Of course, having a fulfilling winter season of life is premised not only on your body staying fit, but on your mind staying sharp. You can’t enjoy being physically spry, if you’ve lost your marbles. Unfortunately, just as your muscle mass declines with age, so does your cognitive function. Fluid intelligence goes down, hampering your ability to think and improvise on the fly, and your memory gets rusty. Age-related cognitive impairment can be mild, wherein you simply lose your keys and forget names more often, or it can be severe, in the form of dementia, which can cause, in addition to serious memory loss, debilitating issues around communication, thinking, and behavior which rob an individual of the ability to perform everyday tasks.
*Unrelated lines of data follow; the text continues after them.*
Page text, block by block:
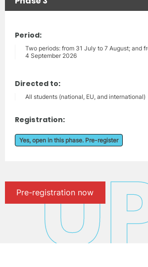
Period:
Two periods: from 31 July to 7 August; and
4 September 2026
Directed to:
All students (national, EU, and international)
Registration:
Yes, open in this phase. Pre-register
Pre-registration now
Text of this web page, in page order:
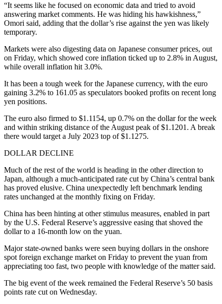
“It seems like he focused on economic data and tried to avoid
answering market comments. He was hiding his hawkishness,”
Omori said, adding that the dollar’s rise against the yen was likely
temporary.
Markets were also digesting data on Japanese consumer prices, out
on Friday, which showed core inflation ticked up to 2.8% in August,
while overall inflation hit 3.0%.
It has been a tough week for the Japanese currency, with the euro
gaining 3.2% to 161.05 as speculators booked profits on recent long
yen positions.
The euro also firmed to $1.1154, up 0.7% on the dollar for the week
and within striking distance of the August peak of $1.1201. A break
there would target a July 2023 top of $1.1275.
DOLLAR DECLINE
Much of the rest of the world is heading in the other direction to
Japan, although a much-anticipated rate cut by China’s central bank
has proved elusive. China unexpectedly left benchmark lending
rates unchanged at the monthly fixing on Friday.
China has been hinting at other stimulus measures, enabled in part
by the U.S. Federal Reserve’s aggressive easing that shoved the
dollar to a 16-month low on the yuan.
Major state-owned banks were seen buying dollars in the onshore
spot foreign exchange market on Friday to prevent the yuan from
appreciating too fast, two people with knowledge of the matter said.
The big event of the week remained the Federal Reserve’s 50 basis
points rate cut on Wednesday.
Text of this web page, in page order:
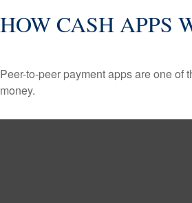
HOW CASH APPS
Peer-to-peer payment apps are one of
money.

While not all forms of dementia can be prevented, the solution to those that can, as well as to garden variety age-related mental decline, is much the same as the solution to age-related physical atrophy: exercise. Cognitive exercise. The mind is much like a muscle: you either use it or lose it.
In response to this recommendation, companies have popped up selling older people programs and apps that promise to exercise the brain in ways that will stave off cognitive deterioration. Just play a fun brain game for 15 minutes a day, they say, and you can stay mentally fit as you get older.
But the research doesn’t back up the claims of these brain-training companies. Instead of increasing overall cognition, playing these games just makes you better at those games. There’s no transfer to the real world.
So what does work in keeping you mentally sharp as you age?
According to cognitive scientists, the answer is simple: taking part in complex activities.
There are two such activities you can do that are 1) free, 2) enjoyable in and of themselves, and 3) disportionately effective in keeping your brain tuned-up: socializing with others and physically engaging in diverse environments.
Below we’ll unpack why you should prioritize these activities in your life — not waiting ‘til you’re a senior citizen to start, but beginning in your thirties (or earlier!); it’s easier to keep your mind fit all along and maintain established habits from youth to old age, than it is to reverse decades of degeneration and have to form new habits in your twilight years. (Though it’s certainly never too late to start!)
1. Engage in Face-to-Face Conversations
In our podcast interview with neuroscientist Daniel Levitin about his book Successful Aging, he highlighted research that social engagement helps maintain brain function and protects against cognitive decline as you get older. For example, individuals who keep working into their 70s and 80s tend to have less dementia than people who retire in their 70s. Older individuals who volunteer show similar cognitive benefits.
What is it about socializing with other humans, particularly face-to-face, that helps keep you mentally sharp?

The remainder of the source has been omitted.